### TASK BRIEF
Could you print the listing again exactly, omitting the pictures?

### DATA EXTRACT

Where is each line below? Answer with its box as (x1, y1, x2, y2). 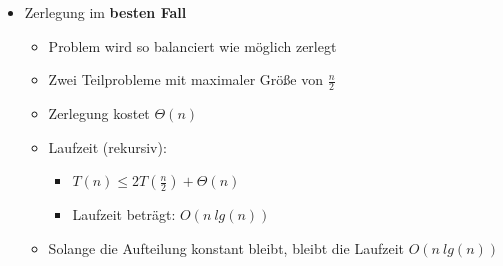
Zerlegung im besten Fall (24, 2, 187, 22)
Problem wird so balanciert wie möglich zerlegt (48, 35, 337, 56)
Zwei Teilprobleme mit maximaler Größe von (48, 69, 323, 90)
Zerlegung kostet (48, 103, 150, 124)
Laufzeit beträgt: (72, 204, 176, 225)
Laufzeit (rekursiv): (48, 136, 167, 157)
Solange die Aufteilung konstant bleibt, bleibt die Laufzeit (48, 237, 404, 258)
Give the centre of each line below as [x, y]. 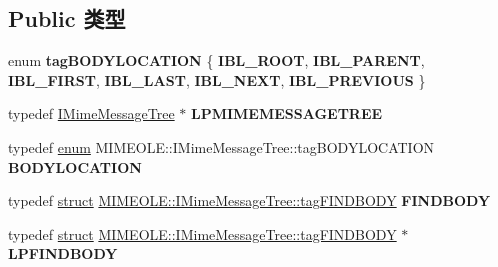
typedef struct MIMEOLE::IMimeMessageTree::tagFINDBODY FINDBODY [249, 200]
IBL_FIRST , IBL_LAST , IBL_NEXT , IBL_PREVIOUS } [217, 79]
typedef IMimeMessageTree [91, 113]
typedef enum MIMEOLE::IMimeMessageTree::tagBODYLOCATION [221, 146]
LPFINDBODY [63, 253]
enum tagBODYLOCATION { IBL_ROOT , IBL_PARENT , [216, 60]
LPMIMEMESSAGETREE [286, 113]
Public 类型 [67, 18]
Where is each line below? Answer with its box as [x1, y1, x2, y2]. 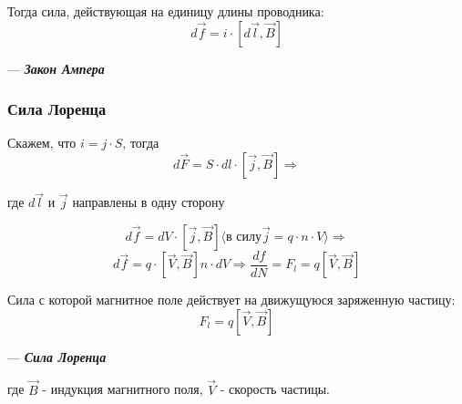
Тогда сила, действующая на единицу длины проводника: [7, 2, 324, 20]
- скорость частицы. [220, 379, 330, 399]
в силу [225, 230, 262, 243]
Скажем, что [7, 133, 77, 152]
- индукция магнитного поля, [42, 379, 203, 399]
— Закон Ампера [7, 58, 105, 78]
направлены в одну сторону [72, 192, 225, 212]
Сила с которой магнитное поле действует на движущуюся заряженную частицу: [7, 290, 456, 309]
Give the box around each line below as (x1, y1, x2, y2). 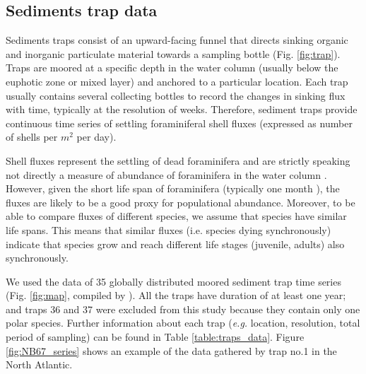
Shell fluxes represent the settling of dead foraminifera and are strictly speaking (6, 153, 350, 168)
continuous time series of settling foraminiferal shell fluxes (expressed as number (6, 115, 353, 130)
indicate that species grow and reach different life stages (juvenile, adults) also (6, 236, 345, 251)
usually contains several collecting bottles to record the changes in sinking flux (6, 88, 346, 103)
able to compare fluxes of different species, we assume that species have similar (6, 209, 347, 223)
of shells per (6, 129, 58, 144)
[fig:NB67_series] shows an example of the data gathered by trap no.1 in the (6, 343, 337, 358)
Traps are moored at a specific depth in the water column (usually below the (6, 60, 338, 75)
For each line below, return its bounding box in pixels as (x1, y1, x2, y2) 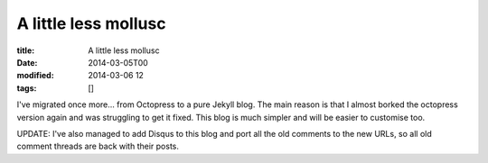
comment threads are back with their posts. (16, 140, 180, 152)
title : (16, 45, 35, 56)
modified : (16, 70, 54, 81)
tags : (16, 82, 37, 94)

### RESPONSE BOX
Where is each line below? Answer with its box as (x1, y1, x2, y2). 
Zerlegung im besten Fall (24, 2, 187, 22)
Problem wird so balanciert wie möglich zerlegt (48, 35, 337, 56)
Zwei Teilprobleme mit maximaler Größe von (48, 69, 323, 90)
Zerlegung kostet (48, 103, 150, 124)
Laufzeit beträgt: (72, 204, 176, 225)
Laufzeit (rekursiv): (48, 136, 167, 157)
Solange die Aufteilung konstant bleibt, bleibt die Laufzeit (48, 237, 404, 258)
Give the centre of each line below as [x, y]. 
typedef struct MIMEOLE::IMimeMessageTree::tagFINDBODY FINDBODY [249, 200]
IBL_FIRST , IBL_LAST , IBL_NEXT , IBL_PREVIOUS } [217, 79]
typedef IMimeMessageTree [91, 113]
typedef enum MIMEOLE::IMimeMessageTree::tagBODYLOCATION [221, 146]
LPFINDBODY [63, 253]
enum tagBODYLOCATION { IBL_ROOT , IBL_PARENT , [216, 60]
LPMIMEMESSAGETREE [286, 113]
Public 类型 [67, 18]
Where is each line below? Answer with its box as [x1, y1, x2, y2]. 
Тогда сила, действующая на единицу длины проводника: [7, 2, 324, 20]
- скорость частицы. [220, 379, 330, 399]
в силу [225, 230, 262, 243]
Скажем, что [7, 133, 77, 152]
- индукция магнитного поля, [42, 379, 203, 399]
— Закон Ампера [7, 58, 105, 78]
направлены в одну сторону [72, 192, 225, 212]
Сила с которой магнитное поле действует на движущуюся заряженную частицу: [7, 290, 456, 309]
Give the box around each line below as (x1, y1, x2, y2). 
Shell fluxes represent the settling of dead foraminifera and are strictly speaking (6, 153, 350, 168)
continuous time series of settling foraminiferal shell fluxes (expressed as number (6, 115, 353, 130)
indicate that species grow and reach different life stages (juvenile, adults) also (6, 236, 345, 251)
usually contains several collecting bottles to record the changes in sinking flux (6, 88, 346, 103)
able to compare fluxes of different species, we assume that species have similar (6, 209, 347, 223)
of shells per (6, 129, 58, 144)
[fig:NB67_series] shows an example of the data gathered by trap no.1 in the (6, 343, 337, 358)
Traps are moored at a specific depth in the water column (usually below the (6, 60, 338, 75)
For each line below, return its bounding box in pixels as (x1, y1, x2, y2) 
comment threads are back with their posts. (16, 140, 180, 152)
title : (16, 45, 35, 56)
modified : (16, 70, 54, 81)
tags : (16, 82, 37, 94)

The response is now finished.